The problem: Once the line containing "1 13 14 15 16 17" is found, retype it and each line after it through the last entry below, word for word, and nothing else.

Provided records:
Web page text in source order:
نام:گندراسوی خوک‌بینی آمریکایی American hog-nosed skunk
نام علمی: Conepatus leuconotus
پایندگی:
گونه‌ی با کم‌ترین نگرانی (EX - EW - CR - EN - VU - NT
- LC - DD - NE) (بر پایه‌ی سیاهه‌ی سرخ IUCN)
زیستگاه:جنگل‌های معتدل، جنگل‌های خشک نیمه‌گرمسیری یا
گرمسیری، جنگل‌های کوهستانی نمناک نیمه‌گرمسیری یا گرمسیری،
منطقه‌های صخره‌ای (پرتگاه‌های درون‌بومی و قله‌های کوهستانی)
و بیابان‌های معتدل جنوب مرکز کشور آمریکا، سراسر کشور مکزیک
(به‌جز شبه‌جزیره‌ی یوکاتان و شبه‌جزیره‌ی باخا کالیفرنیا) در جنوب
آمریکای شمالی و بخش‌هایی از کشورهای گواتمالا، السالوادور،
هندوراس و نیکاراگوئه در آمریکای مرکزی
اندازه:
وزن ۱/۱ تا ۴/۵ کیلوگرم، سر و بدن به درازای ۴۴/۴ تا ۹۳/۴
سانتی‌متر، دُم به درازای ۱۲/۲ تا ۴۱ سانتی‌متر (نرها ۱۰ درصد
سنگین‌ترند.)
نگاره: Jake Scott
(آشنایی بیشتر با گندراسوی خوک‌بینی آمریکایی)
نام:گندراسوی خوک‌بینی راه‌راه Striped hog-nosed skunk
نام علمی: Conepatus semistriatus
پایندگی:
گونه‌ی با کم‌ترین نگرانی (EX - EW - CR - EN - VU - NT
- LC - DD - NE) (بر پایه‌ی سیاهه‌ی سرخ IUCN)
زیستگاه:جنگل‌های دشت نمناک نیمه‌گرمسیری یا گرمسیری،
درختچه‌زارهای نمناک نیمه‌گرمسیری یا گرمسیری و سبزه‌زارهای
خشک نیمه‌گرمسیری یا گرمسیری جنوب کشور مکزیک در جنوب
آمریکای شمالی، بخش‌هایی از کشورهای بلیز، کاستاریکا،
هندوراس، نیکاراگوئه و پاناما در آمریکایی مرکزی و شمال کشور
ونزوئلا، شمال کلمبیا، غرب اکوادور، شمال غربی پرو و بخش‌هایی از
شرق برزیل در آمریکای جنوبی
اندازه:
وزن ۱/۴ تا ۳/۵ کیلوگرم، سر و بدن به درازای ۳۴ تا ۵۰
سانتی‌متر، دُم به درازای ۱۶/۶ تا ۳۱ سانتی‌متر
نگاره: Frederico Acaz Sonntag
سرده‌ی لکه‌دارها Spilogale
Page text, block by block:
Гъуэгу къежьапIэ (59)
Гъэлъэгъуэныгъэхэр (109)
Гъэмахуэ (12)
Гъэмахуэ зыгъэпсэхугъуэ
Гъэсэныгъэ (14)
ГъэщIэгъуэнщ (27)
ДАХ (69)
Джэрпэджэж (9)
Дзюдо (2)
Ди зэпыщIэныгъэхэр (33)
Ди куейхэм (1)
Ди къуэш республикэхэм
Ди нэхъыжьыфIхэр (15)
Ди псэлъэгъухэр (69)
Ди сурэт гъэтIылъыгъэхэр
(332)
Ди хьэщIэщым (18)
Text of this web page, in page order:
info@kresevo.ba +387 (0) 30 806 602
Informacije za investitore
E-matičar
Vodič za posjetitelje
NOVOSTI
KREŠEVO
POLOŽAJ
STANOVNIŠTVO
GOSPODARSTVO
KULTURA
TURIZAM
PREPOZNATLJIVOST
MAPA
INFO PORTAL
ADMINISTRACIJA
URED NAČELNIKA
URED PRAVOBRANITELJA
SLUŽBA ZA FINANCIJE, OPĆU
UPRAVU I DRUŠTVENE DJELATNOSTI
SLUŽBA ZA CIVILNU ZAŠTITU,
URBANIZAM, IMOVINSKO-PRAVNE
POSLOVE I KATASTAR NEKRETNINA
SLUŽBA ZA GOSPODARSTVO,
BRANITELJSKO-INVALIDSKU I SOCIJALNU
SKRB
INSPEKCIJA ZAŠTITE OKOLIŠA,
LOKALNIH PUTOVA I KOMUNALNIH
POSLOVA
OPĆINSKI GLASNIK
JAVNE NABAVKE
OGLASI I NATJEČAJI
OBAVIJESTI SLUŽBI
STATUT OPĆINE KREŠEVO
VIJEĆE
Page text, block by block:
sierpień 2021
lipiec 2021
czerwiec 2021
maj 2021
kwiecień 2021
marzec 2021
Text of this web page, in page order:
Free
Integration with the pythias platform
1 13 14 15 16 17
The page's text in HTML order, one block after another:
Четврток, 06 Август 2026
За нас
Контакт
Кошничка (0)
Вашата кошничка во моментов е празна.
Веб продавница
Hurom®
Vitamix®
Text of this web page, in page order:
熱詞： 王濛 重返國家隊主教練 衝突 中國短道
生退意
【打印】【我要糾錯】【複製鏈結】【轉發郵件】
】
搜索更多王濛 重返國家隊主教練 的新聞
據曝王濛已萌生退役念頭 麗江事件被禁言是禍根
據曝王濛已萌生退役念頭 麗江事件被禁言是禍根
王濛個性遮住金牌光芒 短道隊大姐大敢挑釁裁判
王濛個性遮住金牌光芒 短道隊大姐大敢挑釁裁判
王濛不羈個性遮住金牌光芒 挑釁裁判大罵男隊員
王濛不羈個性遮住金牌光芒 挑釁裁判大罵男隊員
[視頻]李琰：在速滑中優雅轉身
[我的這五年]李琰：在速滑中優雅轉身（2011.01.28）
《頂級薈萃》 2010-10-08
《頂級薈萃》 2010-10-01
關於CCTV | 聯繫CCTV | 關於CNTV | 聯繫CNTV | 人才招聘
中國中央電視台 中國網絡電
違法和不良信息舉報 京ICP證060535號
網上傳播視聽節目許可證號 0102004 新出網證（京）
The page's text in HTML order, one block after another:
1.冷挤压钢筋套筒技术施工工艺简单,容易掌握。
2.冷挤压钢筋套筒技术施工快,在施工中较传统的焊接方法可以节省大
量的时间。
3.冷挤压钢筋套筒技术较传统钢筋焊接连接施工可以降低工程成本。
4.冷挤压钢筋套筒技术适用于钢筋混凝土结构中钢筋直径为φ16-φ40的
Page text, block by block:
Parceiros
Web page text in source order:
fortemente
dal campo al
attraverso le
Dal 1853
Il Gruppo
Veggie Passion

Response to the task:
1 13 14 15 16 17
The page's text in HTML order, one block after another:
Четврток, 06 Август 2026
За нас
Контакт
Кошничка (0)
Вашата кошничка во моментов е празна.
Веб продавница
Hurom®
Vitamix®
Text of this web page, in page order:
熱詞： 王濛 重返國家隊主教練 衝突 中國短道
生退意
【打印】【我要糾錯】【複製鏈結】【轉發郵件】
】
搜索更多王濛 重返國家隊主教練 的新聞
據曝王濛已萌生退役念頭 麗江事件被禁言是禍根
據曝王濛已萌生退役念頭 麗江事件被禁言是禍根
王濛個性遮住金牌光芒 短道隊大姐大敢挑釁裁判
王濛個性遮住金牌光芒 短道隊大姐大敢挑釁裁判
王濛不羈個性遮住金牌光芒 挑釁裁判大罵男隊員
王濛不羈個性遮住金牌光芒 挑釁裁判大罵男隊員
[視頻]李琰：在速滑中優雅轉身
[我的這五年]李琰：在速滑中優雅轉身（2011.01.28）
《頂級薈萃》 2010-10-08
《頂級薈萃》 2010-10-01
關於CCTV | 聯繫CCTV | 關於CNTV | 聯繫CNTV | 人才招聘
中國中央電視台 中國網絡電
違法和不良信息舉報 京ICP證060535號
網上傳播視聽節目許可證號 0102004 新出網證（京）
The page's text in HTML order, one block after another:
1.冷挤压钢筋套筒技术施工工艺简单,容易掌握。
2.冷挤压钢筋套筒技术施工快,在施工中较传统的焊接方法可以节省大
量的时间。
3.冷挤压钢筋套筒技术较传统钢筋焊接连接施工可以降低工程成本。
4.冷挤压钢筋套筒技术适用于钢筋混凝土结构中钢筋直径为φ16-φ40的
Page text, block by block:
Parceiros
Web page text in source order:
fortemente
dal campo al
attraverso le
Dal 1853
Il Gruppo
Veggie Passion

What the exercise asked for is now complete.